Here’s a fundamental problem with building AI that can improve itself: the thing grading the homework never gets any smarter. A static evaluator eventually becomes the bottleneck. A new research framework from the University of Cambridge and Nvidia aims to fix that by letting both the AI agent and its evaluator evolve in tandem.
The preprint paper, titled “The Red Queen Gödel Machine: Co-Evolving Agents and Their Evaluators,” was submitted on June 24 by a team of 13 authors spanning Cambridge, Nvidia, Flower Labs, MBZUAI, and Inria. The core idea is deceptively simple: if AI agents keep getting better but their evaluators stay frozen in place, progress stalls.

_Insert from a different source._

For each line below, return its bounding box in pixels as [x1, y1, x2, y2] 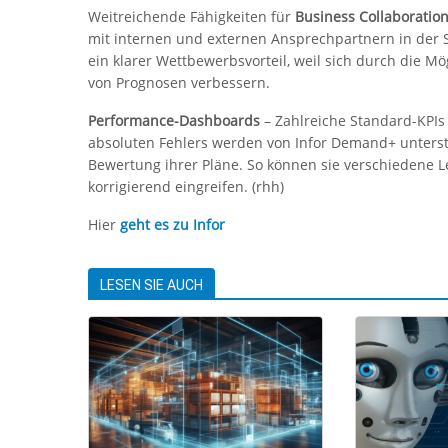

So make them evolve together.
How RQGM actually works
The framework, abbreviated RQGM, introduces what the researchers call “epoch-based controlled utility evolution.” The system runs in discrete rounds where both the AI doing the work and the AI judging the work get upgraded simultaneously.
This is a direct evolution of Jürgen Schmidhuber’s 2003 Gödel Machine concept, which proposed AI systems that could rewrite their own code using formal mathematical proofs. That original idea was elegant on paper but largely impractical in the real world. The new RQGM model swaps out formal proofs for something more organic: Darwinian mutation and iterative co-evolution.